Enhanced Cryogenic Magnetocaloric Effect from 4f‐3d Exchange Interaction in B‐Site Ordered Gd2CuTiO6 Double Perovskite Oxide

Magnetic refrigeration based on the principle of the magnetocaloric effect (MCE) in magnetic solids has been considered as a prospective cooling technology. Exploring suitable magnetocaloric materials (MCMs) is a vital prerequisite for practical applications. Herein, an excellent cryogenic MCM—the B‐site‐ordered Gd2CuTiO6 double perovskite (DP) oxide—which exhibits the largest MCE among known Gd‐based DP oxides, is identified. Such enhanced cryogenic MCE in the Gd2CuTiO6 DP oxide likely stems from the exchange interaction effect between Gd‐4f and Cu‐3d magnetic sublattices. Under a magnetic field change of 0–7 T, the maximum magnetic entropy change (−ΔSTmax) of the Gd2CuTiO6 DP oxide reaches 51.4 J kg−1 K−1 (378.2 mJ cm−3 K−1), which is much larger than that of the commercialized magnetic refrigerant Gd3Ga5O12, which is 38.3 J kg−1 K−1 (271.2 mJ cm−3 K−1), and it is also superior to most of the recently reported benchmarked cryogenic MCMs, indicating the possibility for practical applications.

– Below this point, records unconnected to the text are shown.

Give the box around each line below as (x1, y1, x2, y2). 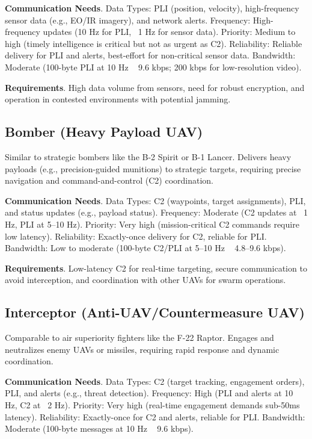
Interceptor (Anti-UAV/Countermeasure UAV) (5, 303, 305, 322)
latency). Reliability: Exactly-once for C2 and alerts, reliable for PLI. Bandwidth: (5, 410, 305, 423)
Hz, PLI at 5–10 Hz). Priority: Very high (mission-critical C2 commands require (5, 217, 299, 230)
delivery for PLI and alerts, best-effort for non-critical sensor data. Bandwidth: (5, 49, 296, 61)
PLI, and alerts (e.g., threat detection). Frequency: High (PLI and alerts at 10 (5, 387, 293, 399)
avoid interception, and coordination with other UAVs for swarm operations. (5, 273, 286, 286)
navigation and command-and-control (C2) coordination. (5, 174, 214, 187)
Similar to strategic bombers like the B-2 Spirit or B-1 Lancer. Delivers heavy (5, 150, 292, 163)
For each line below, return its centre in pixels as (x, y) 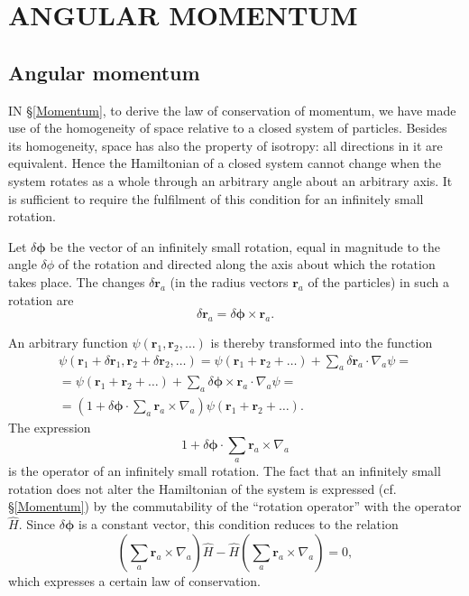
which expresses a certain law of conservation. (134, 580)
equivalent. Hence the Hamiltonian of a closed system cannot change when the (225, 163)
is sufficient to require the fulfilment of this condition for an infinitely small (216, 198)
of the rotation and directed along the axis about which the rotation (247, 264)
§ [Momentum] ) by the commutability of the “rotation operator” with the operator (235, 506)
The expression (50, 428)
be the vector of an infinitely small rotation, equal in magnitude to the (245, 246)
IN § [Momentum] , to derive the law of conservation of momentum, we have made (232, 110)
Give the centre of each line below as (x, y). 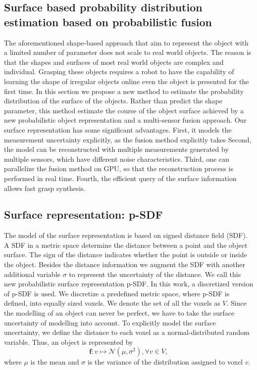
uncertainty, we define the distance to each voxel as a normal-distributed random (127, 332)
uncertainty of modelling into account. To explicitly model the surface (110, 322)
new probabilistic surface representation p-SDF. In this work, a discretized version (129, 284)
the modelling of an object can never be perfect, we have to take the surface (119, 313)
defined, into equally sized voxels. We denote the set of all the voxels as (112, 303)
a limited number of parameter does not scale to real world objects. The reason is (128, 52)
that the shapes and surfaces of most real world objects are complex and (114, 62)
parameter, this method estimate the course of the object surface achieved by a (124, 110)
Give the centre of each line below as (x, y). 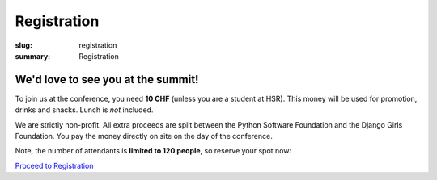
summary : (33, 56)
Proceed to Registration (54, 165)
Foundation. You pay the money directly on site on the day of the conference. (144, 136)
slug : (23, 45)
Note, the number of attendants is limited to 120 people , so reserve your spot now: (153, 151)
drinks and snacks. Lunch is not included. (84, 110)
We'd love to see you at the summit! (107, 80)
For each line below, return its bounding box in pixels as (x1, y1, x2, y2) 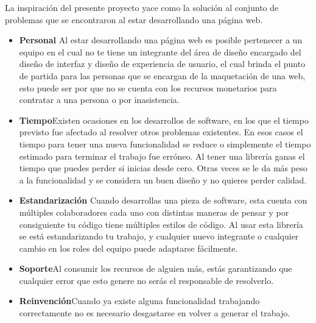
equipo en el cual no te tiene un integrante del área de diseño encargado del (19, 45, 301, 58)
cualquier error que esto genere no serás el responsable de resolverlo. (19, 274, 274, 286)
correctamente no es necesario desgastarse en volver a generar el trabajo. (19, 307, 290, 319)
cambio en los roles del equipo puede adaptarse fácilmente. (19, 241, 238, 254)
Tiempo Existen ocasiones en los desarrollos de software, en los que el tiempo (19, 113, 309, 126)
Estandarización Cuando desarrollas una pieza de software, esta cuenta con (19, 194, 307, 207)
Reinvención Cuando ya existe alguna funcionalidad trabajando (19, 294, 260, 307)
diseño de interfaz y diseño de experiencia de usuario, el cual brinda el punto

This work also provides a productive route for future cryogenic MCM design by harnessing 4f–3d exchange interactions. Herein, an excellent cryogenic magnetocaloric material (MCM) is provided, the B‐site‐ordered Gd2CuTiO6 double perovskite (DP) oxide, which exhibits the largest magnetocaloric effect among the known RE‐based DP oxides and also superior to most of the reported cryogenic MCMs. This research provides a productive route for future MCMs design by harnessing the 4f–3d exchange interactions.